The realistic, high-resolution human portraits generated by AI systems in recent years have wowed the Internet. While speech-driven portrait animation techniques designed to bring these faces to life have emerged as a new focus in the research community, existing approaches tend to struggle with issues such as pose variations, emotional control, and facial landmarks.
In the new paper SPACEx: Speech-driven Portrait Animation with Controllable Expression, an NVIDIA research team introduces SPACEx — a speech-driven portrait animation framework with controllable emotional expression. The novel approach generates high-resolution and expressive videos with controllable subject pose, emotion and expression intensity; and achieves state-of-the-art performance for speech-driven portrait image animation.

The team summarizes their main contributions as follows:
- We achieve state-of-the-art quality for speech-driven portrait image animation. SPACEx provides better quality in terms of FID and landmark distances compared to previous methods while also generating higher-resolution output videos.
- Our method can produce realistic head poses while also being able to transfer poses from another video. It also offers increased controllability by utilizing facial landmarks as an intermediate stage, allowing manipulations such as blinking, eye gaze control, etc.
- For the same set of inputs, our method allows for the manipulation of the emotion labels and their corresponding intensities in the output video.


SPACEx takes a speech clip and a single face image as input, and users can further condition the output video by adding an emotion label (happy, sad, surprise, fear). The framework decomposes tasks into three stages to improve interpretability and fine-grained controllability. In the first stage, Speech2Landmarks, the model predicts facial landmark motions in a normalized space based on the input image, speech and emotion label. In the second, Landmarks2Latents stage, the per-frame posed facial landmarks are translated into latent keypoints. Given the input image and per-frame posed facial landmarks, a pretrained image-based facial animation model, face-vid2vid, outputs an animated 512×512 resolution video in the final synthesis stage.
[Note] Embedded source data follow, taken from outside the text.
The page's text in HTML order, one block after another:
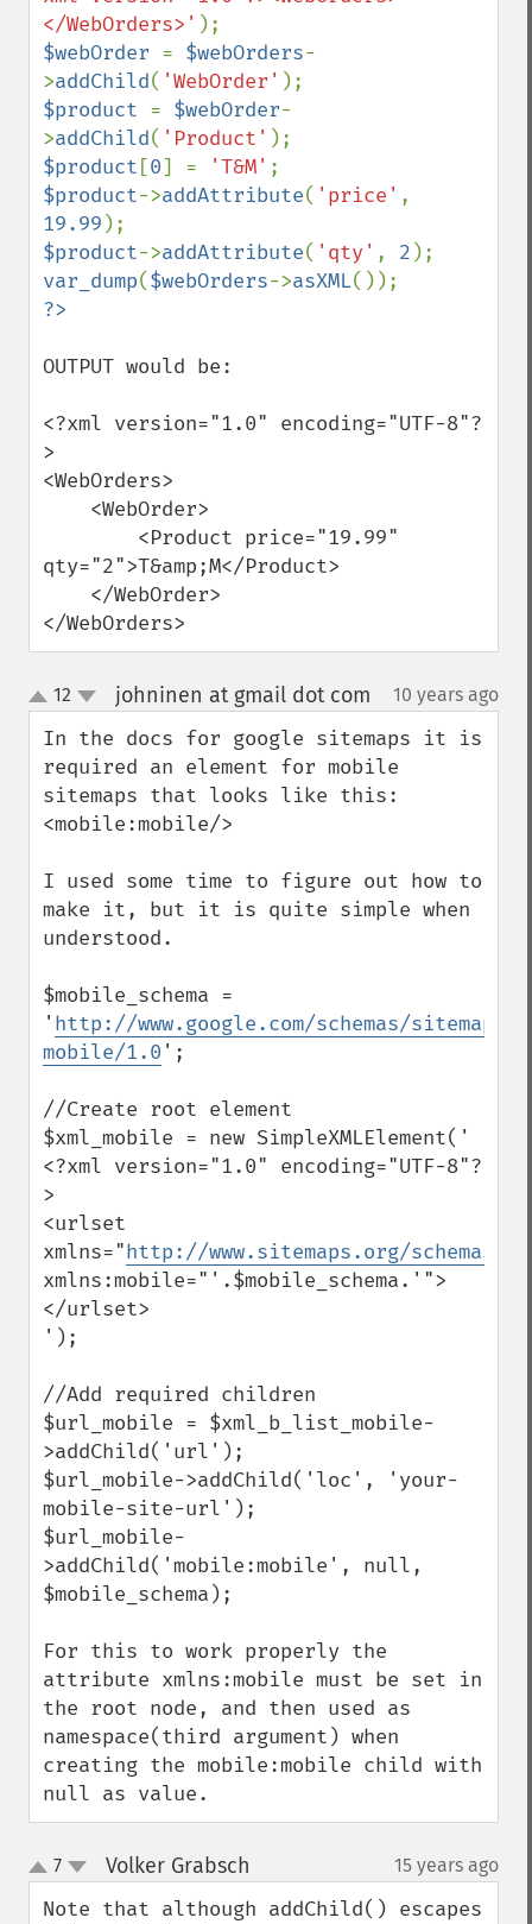
</WebOrders>'
$webOrder = $webOrders-
>addChild( 'WebOrder'
$product = $webOrder-
>addChild( 'Product'
$product [0] = 'T&M'
$product->addAttribute( 'price'
19.99
$product->addAttribute( 'qty' , 2
var_dump($webOrders->asXML
OUTPUT would be:
<?xml version="1.0" encoding="UTF-8"?
>
<WebOrders>
qty="2">T&amp;M</Product>
</WebOrders>
up
down
12 johninen at gmail dot com 10 years ago
In the docs for google sitemaps it is
required an element for mobile
sitemaps that looks like this:
<mobile:mobile/>
I used some time to figure out how to
make it, but it is quite simple when
understood.
$mobile_schema =
' http://www.google.com/schemas/sitemap-
mobile/1.0 ';
//Create root element
$xml_mobile = new SimpleXMLElement('
<?xml version="1.0" encoding="UTF-8"?
>
<urlset
xmlns="http://www.sitemaps.org/schemas/
xmlns:mobile="'.$mobile_schema.'">
</urlset>
');
//Add required children
$url_mobile = $xml_b_list_mobile-
>addChild('url');
$url_mobile->addChild('loc', 'your-
mobile-site-url');
$url_mobile-
>addChild('mobile:mobile', null,
$mobile_schema);
For this to work properly the
attribute xmlns:mobile must be set in
the root node, and then used as
namespace(third argument) when
creating the mobile:mobile child with
null as value.
up
down
7 Volker Grabsch 15 years ago
Note that although addChild() escapes
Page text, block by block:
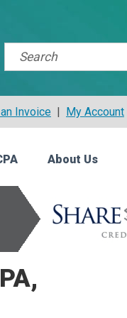
Invoice | My Account
About Us
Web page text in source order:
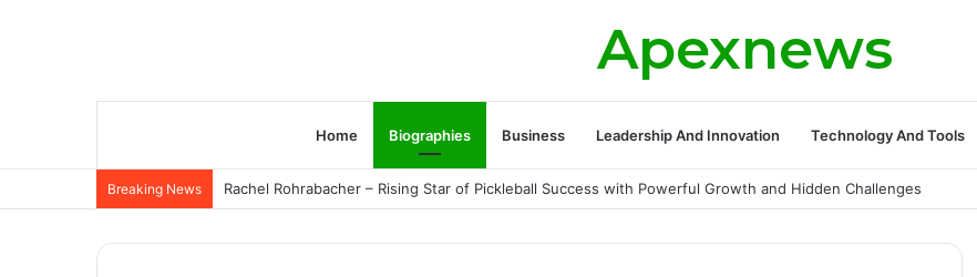
Apexnews
Home Biographies Business Leadership And Innovation Technology And Tools
Breaking News Rachel Rohrabacher – Rising Star of Pickleball Success with Powerful Growth and Hidden Challenges
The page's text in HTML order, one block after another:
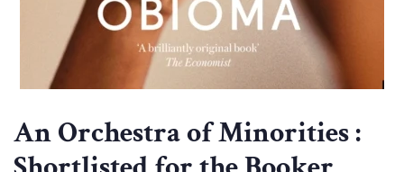
An Orchestra of Minorities :
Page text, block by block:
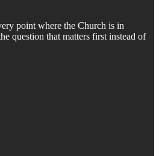
point where the Church is in
question that matters first instead of
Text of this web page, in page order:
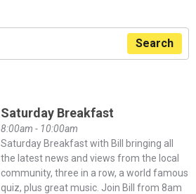
Search
Saturday Breakfast
8:00am - 10:00am
Saturday Breakfast with Bill bringing all
the latest news and views from the local
community, three in a row, a world famous
quiz, plus great music. Join Bill from 8am
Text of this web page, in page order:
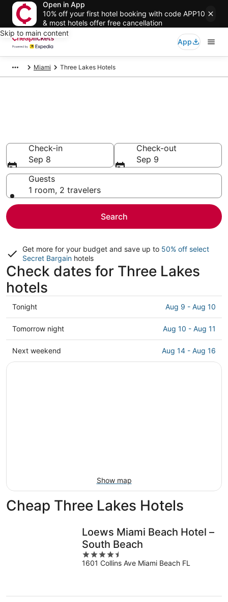
Open in App
10% off your first hotel booking with code APP10
& most hotels offer free cancellation
Skip to main content
App
Miami Three Lakes Hotels
Check-in
Sep 8
Check-out
Sep 9
Guests
1 room, 2 travelers
Search
Get more for your budget and save up to 50% off select
Secret Bargain hotels
Check dates for Three Lakes
hotels
Check
prices
in
Three
Lakes
Tonight Aug 9 - Aug 10
Check
prices
in
Three
Tomorrow night Aug 10 - Aug 11
Check
prices
Next weekend Aug 14 - Aug 16
Show map
Cheap Three Lakes Hotels
Loews Miami Beach Hotel –
South Beach
4.5
out
1601 Collins Ave Miami Beach FL
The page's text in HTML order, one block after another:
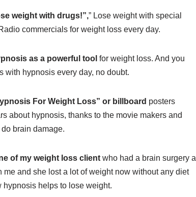
weight with drugs!”,” Lose weight with special
commercials for weight loss every day.
as a powerful tool for weight loss. And you
with hypnosis every day, no doubt.
For Weight Loss” or billboard posters
about hypnosis, thanks to the movie makers and
brain damage.
of my weight loss clientwho had a brain surgery a
and she lost a lot of weight now without any diet
hypnosis helps to lose weight.
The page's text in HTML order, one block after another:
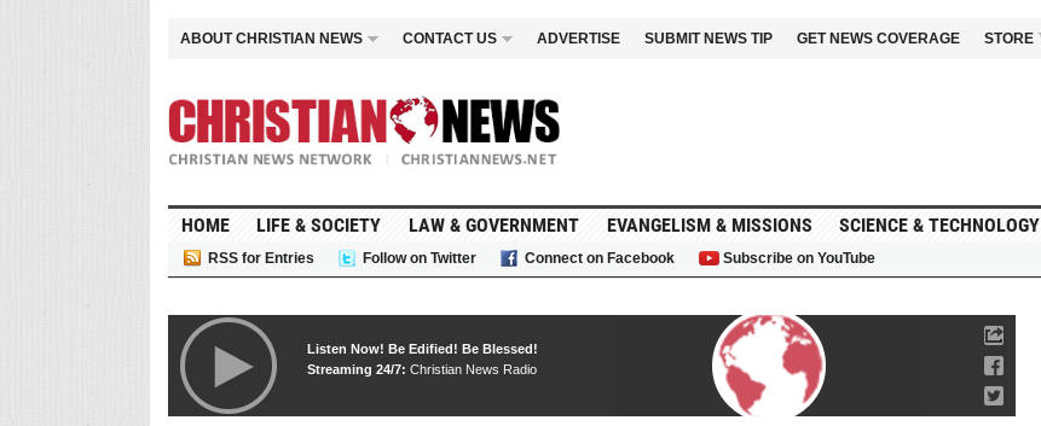
ABOUT CHRISTIAN NEWS CONTACT US ADVERTISE SUBMIT NEWS TIP GET NEWS COVERAGE STORE
HOME LIFE & SOCIETY LAW & GOVERNMENT EVANGELISM & MISSIONS SCIENCE & TECHNOLOGY
RSS for Entries Follow on Twitter Connect on Facebook Subscribe on YouTube
Listen Now! Be Edified! Be Blessed!
Streaming 24/7: Christian News Radio
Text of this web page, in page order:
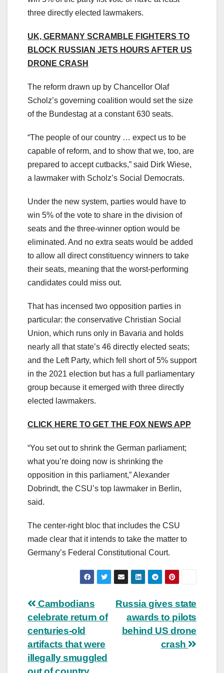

The team introduces a novel emotion conditioning technique that uses feature-wise linear modulation layers (FiLM, Perez et al., 2017) to enable controllable emotional expression and intensities in the generated video. In the Speech2Landmarks network, FiLM modulates the audio features and the initial landmark input. In the Landmarks2Latents network, FiLM is applied on the audio, landmarks, and the initial latent keypoint input.

In their empirical study, the team compared SPACEx to Wav2Lip, MakeItTalk, and Talking Face-PC-AVS (PC-AVS) baselines on various talking-head video generation tasks. In the evaluations, SPACEx achieved the best performance in terms of FID and landmark distances while generating higher resolution output videos with superior facial expression controllability.
The team believes SPACEx’s capabilities could open promising new avenues in video conferencing, gaming, and media synthesis.
Sample videos and additional information are available on the project website: https://deepimagination.cc/SPACEx/. The paper SPACEx: Speech-driven Portrait Animation with Controllable Expression is on arXiv.
Author: Hecate He | Editor: Michael Sarazen, Chain Zhang

We know you don’t want to miss any news or research breakthroughs. Subscribe to our popular newsletter Synced Global AI Weekly to get weekly AI updates.
great blog
To improve interpretability and fine-grained controllability, the framework divides tasks into three stages.
The forum content that you shared with me has provided me with a significant amount of knowledge that is useful. I really hope you’ll start posting updates more frequently.
Afternoon. In my opinion online gaming helped me a lot, especially cs go. then the constant communication with strangers, albeit in voice chat, helped me get rid of the feeling of loneliness. In addition, I found a new hobby. I actively collect skins for awp or sometimes buy them like mac 10 neon rider. It really takes my mind off sad thoughts.
Now there are many games, but at the same time, I often see low-quality 2D and 3D animation. In order to avoid such problems that really worsen the overall experience of the game, I recommend contacting experienced outsourced developers https://ilogos.biz/2d-game-art-outsoursing/ . This is the best way to get a quality result.
Visit ttps://modfunda.com/ today and revolutionize your app and gaming experience with our extensive range of modded APKs. Unleash the power of mods and take your digital journey to the next level!
Check out ‘
9animes‘ for an unbeatable anime experience. Their vast collection and easy-to-navigate interface will not disappoint you. Highly recommended!